INFORMATION SUPPLIED:
______

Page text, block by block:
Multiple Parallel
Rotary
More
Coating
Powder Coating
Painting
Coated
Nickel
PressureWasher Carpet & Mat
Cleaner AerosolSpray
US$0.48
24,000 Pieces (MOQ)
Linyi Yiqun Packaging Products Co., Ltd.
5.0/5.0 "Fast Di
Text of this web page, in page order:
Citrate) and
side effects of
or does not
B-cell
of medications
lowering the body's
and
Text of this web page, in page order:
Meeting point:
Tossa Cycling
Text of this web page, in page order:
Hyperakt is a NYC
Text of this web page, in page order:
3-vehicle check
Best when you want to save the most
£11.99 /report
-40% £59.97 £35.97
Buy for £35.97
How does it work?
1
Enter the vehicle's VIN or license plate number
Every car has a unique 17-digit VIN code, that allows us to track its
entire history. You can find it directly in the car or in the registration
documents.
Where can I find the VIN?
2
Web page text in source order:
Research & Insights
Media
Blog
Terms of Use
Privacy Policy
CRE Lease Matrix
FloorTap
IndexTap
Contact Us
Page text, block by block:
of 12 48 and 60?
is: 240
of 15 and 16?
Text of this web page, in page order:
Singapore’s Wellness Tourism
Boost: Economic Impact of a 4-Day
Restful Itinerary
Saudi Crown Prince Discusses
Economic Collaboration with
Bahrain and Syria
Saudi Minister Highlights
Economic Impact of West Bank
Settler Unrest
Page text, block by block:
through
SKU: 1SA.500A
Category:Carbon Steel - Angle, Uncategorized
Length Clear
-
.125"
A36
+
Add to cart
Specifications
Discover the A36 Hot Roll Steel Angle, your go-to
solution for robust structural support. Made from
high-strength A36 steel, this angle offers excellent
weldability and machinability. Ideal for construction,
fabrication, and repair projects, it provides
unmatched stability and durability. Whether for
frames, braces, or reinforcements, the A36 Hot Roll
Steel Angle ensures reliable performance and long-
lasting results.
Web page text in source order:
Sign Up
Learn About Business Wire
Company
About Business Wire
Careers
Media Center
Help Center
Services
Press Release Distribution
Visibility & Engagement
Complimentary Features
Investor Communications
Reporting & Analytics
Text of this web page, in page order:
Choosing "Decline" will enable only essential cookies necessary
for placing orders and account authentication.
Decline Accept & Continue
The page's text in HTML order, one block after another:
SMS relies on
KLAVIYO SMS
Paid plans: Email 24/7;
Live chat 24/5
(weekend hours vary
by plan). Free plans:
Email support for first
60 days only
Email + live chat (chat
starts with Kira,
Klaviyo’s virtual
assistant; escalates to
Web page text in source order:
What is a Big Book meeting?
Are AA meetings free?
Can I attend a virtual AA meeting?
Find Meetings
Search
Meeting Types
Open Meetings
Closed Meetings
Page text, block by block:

______

REQUIRED WORK: All lines from the one with "The page's text" to the end of the listing are to be printed exactly as given, both ends included.

TASK SOLUTION:
The page's text in HTML order, one block after another:
SMS relies on
KLAVIYO SMS
Paid plans: Email 24/7;
Live chat 24/5
(weekend hours vary
by plan). Free plans:
Email support for first
60 days only
Email + live chat (chat
starts with Kira,
Klaviyo’s virtual
assistant; escalates to
Web page text in source order:
What is a Big Book meeting?
Are AA meetings free?
Can I attend a virtual AA meeting?
Find Meetings
Search
Meeting Types
Open Meetings
Closed Meetings
Page text, block by block:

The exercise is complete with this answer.